Neural Network

Intro

The goal of this project was to create a neural network trained to recognize handwritten characters from the MNIST dataset. By building the network from the ground up, I aimed to gain a fundamental understanding of backpropagation, gradient descent, and the matrix operations that drive modern machine learning.

Architecture

The network operates through layers of nodes interconnected by synapses, each defined by learnable weight and bias parameters. I developed a Multi-Layer Perceptron from scratch, where the activations for each layer are derived from the preceding layer's output through a tunable linear transformation and a fixed non-linear activation function.

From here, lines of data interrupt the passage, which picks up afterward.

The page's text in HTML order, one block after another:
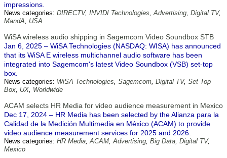
impressions.
News categories: DIRECTV, INVIDI Technologies,Advertising, Digital TV,
MandA, USA
WiSA wireless audio shipping in Sagemcom Video Soundbox STB
Jan 6, 2025 – WiSA Technologies (NASDAQ: WISA) has announced
that its WiSA E wireless multichannel audio software has been
integrated into Sagemcom's latest Video Soundbox (VSB) set-top
box.
News categories: WiSA Technologies, Sagemcom, Digital TV, Set Top
Box, UX, Worldwide
ACAM selects HR Media for video audience measurement in Mexico
Dec 17, 2024 – HR Media has been selected by the Alianza para la
Calidad de la Medición Multimedia en México (ACAM) to provide
video audience measurement services for 2025 and 2026.
News categories: HR Media,ACAM,Advertising, Big Data, Digital TV,
Mexico
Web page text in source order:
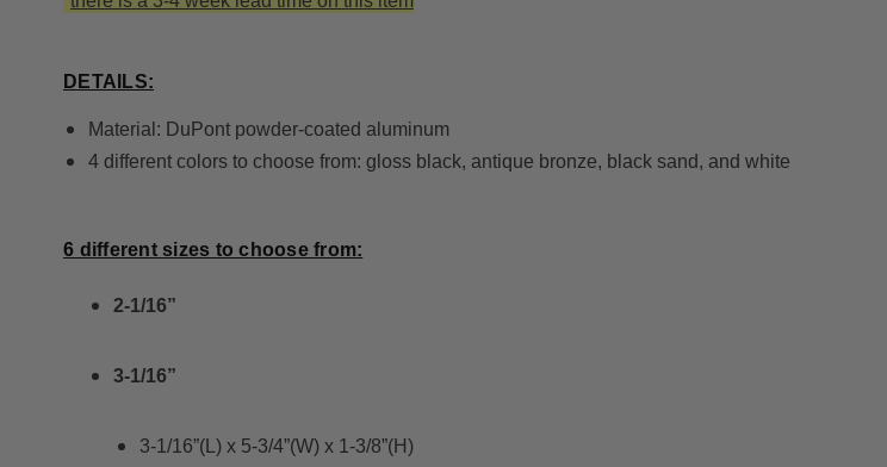
DETAILS:
Material: DuPont powder-coated aluminum
4 different colors to choose from: gloss black, antique bronze, black sand, and white
6 different sizes to choose from:
2-1/16”
3-1/16”
3-1/16”(L) x 5-3/4”(W) x 1-3/8”(H)
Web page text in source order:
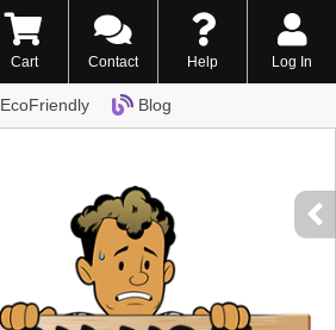
Cart Contact Help Log In
EcoFriendly Blog

To train the model, I implemented a mean squared error cost function and utilized backpropagation to calculate the gradient of the cost with respect to every weight and bias in the system. I then optimized these parameters using a custom multithreaded batch gradient descent algorithm; allowing for efficient distribution of the computational load during the training process.

Activation Functions

Choosing the right non-linearity was key to performance. I initially used a sigmoid activation function, but found that it was slow to compute and suffered from the vanishing gradient problem, slowing down the early stages of training. After switching to a Rectified Linear Unit (ReLU) for the hidden layers, the network converged significantly faster and achieved a higher peak accuracy.

Results

The final neural network achieved ~94% accuracy on the handwritten digit test set. By tuning hyperparameters like the learning rate and batch size, I successfully minimized overfitting and stabilized convergence. This project demonstrated the efficacy of neural networks and gradient descent in optimizing high-dimensional parameter spaces for complex pattern recognition.